As a Grief and Soul Purpose Guide who has worked with many clients, I’ve come to understand this means building a life that has room for all of you. The grief, the growth, the days when you’re doing okay and the days when you’re really, really not. It means making choices that feel true rather than choices that look good on paper, or even to other people. It means listening—really listening—to what you actually need, want, and value, even when that’s inconvenient, uncomfortable, or different from what you expected.
Authentic doesn’t mean perfect. It means what’s true for you and your soul. So many of us never truly get to know that version of ourselves, or will let the chaos and opinions of the world cloud our best judgement. I am so guilty of that, too.
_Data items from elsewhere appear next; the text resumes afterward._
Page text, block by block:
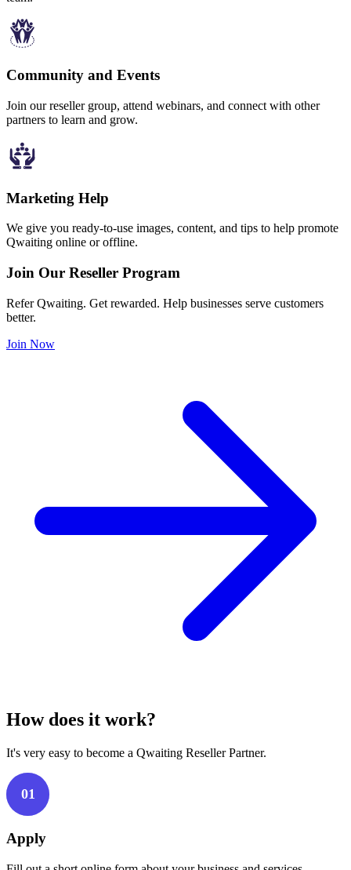
Community and Events
Join our reseller group, attend webinars, and connect with other
partners to learn and grow.
Marketing Help
We give you ready-to-use images, content, and tips to help promote
Qwaiting online or offline.
Join Our Reseller Program
Refer Qwaiting. Get rewarded. Help businesses serve customers
better.
Join Now
How does it work?
It's very easy to become a Qwaiting Reseller Partner.
01
Apply
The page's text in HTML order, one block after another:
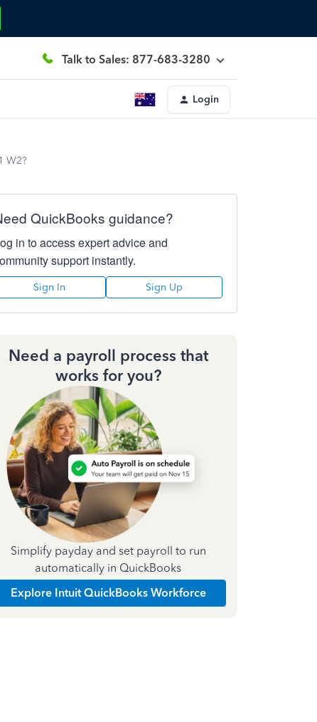
Talk to Sales: 877-683-3280
Login
W2?
QuickBooks guidance?
in to access expert advice and
support instantly.
Sign In Sign Up
Need a payroll process that
works for you?
Simplify payday and set payroll to run
automatically in QuickBooks
Explore Intuit QuickBooks Workforce
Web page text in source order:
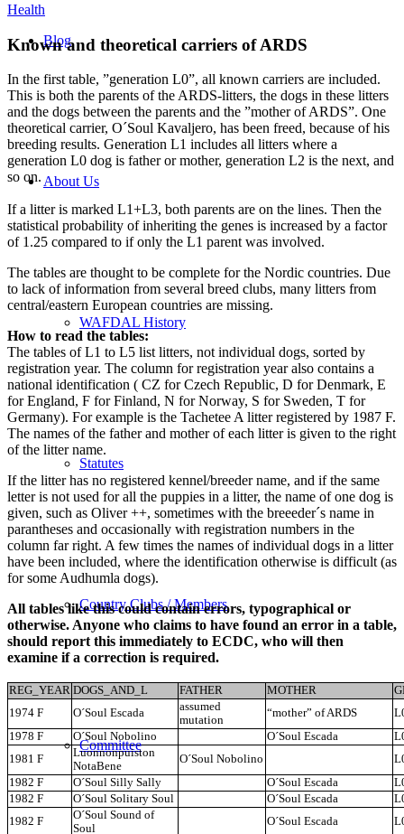
Blog
About Us
WAFDAL History
Statutes
Country Clubs / Members
Committee
Health
Known and theoretical carriers of ARDS
In the first table, ”generation L0”, all known carriers are included.
This is both the parents of the ARDS-litters, the dogs in these litters
and the dogs between the parents and the ”mother of ARDS”. One
theoretical carrier, O´Soul Kavaljero, has been freed, because of his
breeding results. Generation L1 includes all litters where a
generation L0 dog is father or mother, generation L2 is the next, and
so on.
If a litter is marked L1+L3, both parents are on the lines. Then the
statistical probability of inheriting the genes is increased by a factor
of 1.25 compared to if only the L1 parent was involved.
The tables are thought to be complete for the Nordic countries. Due
to lack of information from several breed clubs, many litters from
central/eastern European countries are missing.
How to read the tables:
The tables of L1 to L5 list litters, not individual dogs, sorted by
registration year. The column for registration year also contains a
national identification ( CZ for Czech Republic, D for Denmark, E
for England, F for Finland, N for Norway, S for Sweden, T for
Germany). For example is the Tachetee A litter registered by 1987 F.
The names of the father and mother of each litter is given to the right
of the litter name.
If the litter has no registered kennel/breeder name, and if the same
letter is not used for all the puppies in a litter, the name of one dog is
given, such as Oliver ++, sometimes with the breeeder´s name in
parantheses and occasionally with registration numbers in the
column far right. A few times the names of individual dogs in a litter
have been included, where the identification otherwise is difficult (as
for some Audhumla dogs).
All tables like this could contain errors, typographical or
otherwise. Anyone who claims to have found an error in a table,
should report this immediately to ECDC, who will then
examine if a correction is required.
REG_YEAR DOGS_AND_L FATHER MOTHER
1974 F
O´Soul Escada
assumed
mutation
“mother” of ARDS
1978 F
O´Soul Nobolino O´Soul Escada
1981 F
Luonnonpuiston
NotaBene
O´Soul Nobolino
1982 F
O´Soul Silly Sally O´Soul Escada
1982 F
O´Soul Solitary Soul O´Soul Escada
1982 F
O´Soul Sound of
Soul
O´Soul Escada
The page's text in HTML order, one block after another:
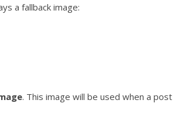
a fallback image:
. This image will be used when a post
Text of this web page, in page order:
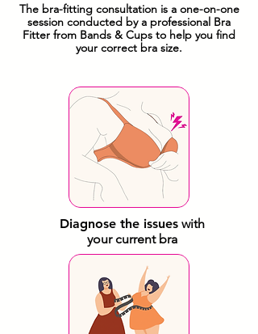
The bra-fitting consultation is a one-on-one
session conducted by a professional Bra
Fitter from Bands & Cups to help you find
your correct bra size.
Diagnose the issueswith
your current bra
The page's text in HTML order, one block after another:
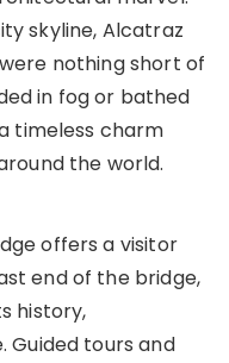
skyline, Alcatraz
nothing short of
in fog or bathed
timeless charm
the world.
offers a visitor
end of the bridge,
history,
Guided tours and
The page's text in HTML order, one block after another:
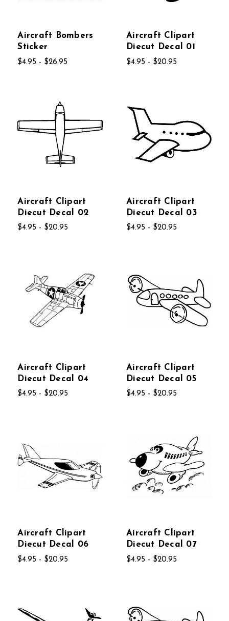
Aircraft Bombers
Sticker
$4.95 - $26.95
Aircraft Clipart
Diecut Decal 01
$4.95 - $20.95
Aircraft Clipart
Diecut Decal 02
$4.95 - $20.95
Aircraft Clipart
Diecut Decal 03
$4.95 - $20.95
Aircraft Clipart
Diecut Decal 04
$4.95 - $20.95
Aircraft Clipart
Diecut Decal 05
$4.95 - $20.95
Aircraft Clipart
Diecut Decal 06
$4.95 - $20.95
Aircraft Clipart
Diecut Decal 07
$4.95 - $20.95

In this day and age of technology and social media, it’s especially difficult to hear our own, genuine thoughts and opinions through it all.
The Small, Brave Acts That Change Everything
I didn’t rebuild my life in one big dramatic moment. As I alluded to earlier, I built it in small ones.
I started saying yes to things that actually interested me and mattered, and no to the ones that felt misaligned. So much of this is getting back into our body, too. When you’re faced with a decision or option, how does that feel in your body? Do you feel relaxed? Do your shoulders fall and you perk up a bit? Or do you feel constricted and contracted? Shoulders hunched, a tightness in your chest, and a hesitation in your mind. Getting in touch with how your body responds to things now is a beautiful way to find clarity.
It was small acts like journaling each morning and evening (prompted, because free writing felt too overwhelming at the time). Going on walks that were almost meditative, because I knew movement was an important way of sorting through my thoughts and processing things.
Reading books or listening to podcasts that left me feeling inspired, or even helped me escape in a healthy way sometimes. It was all of these little actions that built up over time, and then I started asking myself a question I’d never really asked before: Does this feel true and aligned? Not: is this the right thing to do? Not: will this look good? Not: is this what I’m supposed to want? Simply, does this feel true to who I am and who I’m becoming?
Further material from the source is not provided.